** Information follows **
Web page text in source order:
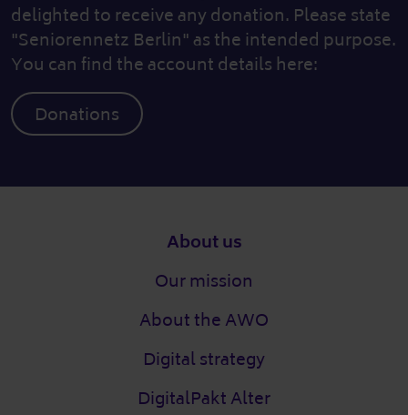
delighted to receive any donation. Please state
"Seniorennetz Berlin" as the intended purpose.
You can find the account details here:
Donations
About us
Our mission
About the AWO
Digital strategy
DigitalPakt Alter
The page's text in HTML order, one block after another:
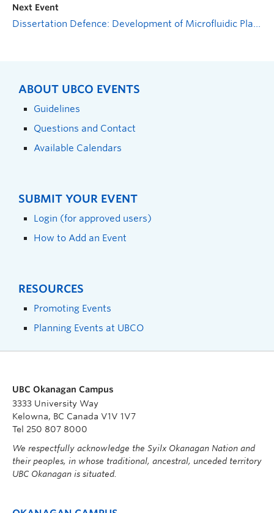
Next Event
Dissertation Defence: Development of Microfluidic Platforms for Low-Cost and High Precision Droplet Generation and Quantification of Agglutination Assays
ABOUT UBCO EVENTS
Guidelines
Questions and Contact
Available Calendars
SUBMIT YOUR EVENT
Login (for approved users)
How to Add an Event
RESOURCES
Promoting Events
Planning Events at UBCO
UBC Okanagan Campus
3333 University Way
Kelowna, BC Canada V1V 1V7
Tel 250 807 8000
We respectfully acknowledge the Syilx Okanagan Nation and
their peoples, in whose traditional, ancestral, unceded territory
UBC Okanagan is situated.
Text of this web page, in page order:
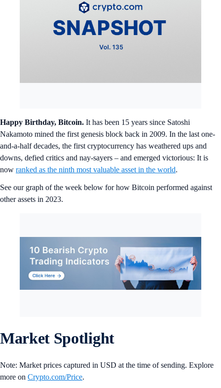
Happy Birthday, Bitcoin. It has been 15 years since Satoshi
Nakamoto mined the first genesis block back in 2009. In the last one-
and-a-half decades, the first cryptocurrency has weathered ups and
downs, defied critics and nay-sayers – and emerged victorious: It is
now ranked as the ninth most valuable asset in the world.
See our graph of the week below for how Bitcoin performed against
other assets in 2023.
Market Spotlight
Note: Market prices captured in USD at the time of sending. Explore
more on Crypto‌.com/Price.
** End of Information **
## Task statement
From the entries above, copy out every line where the string "UBCO" appears.

## Answer section
ABOUT UBCO EVENTS
Planning Events at UBCO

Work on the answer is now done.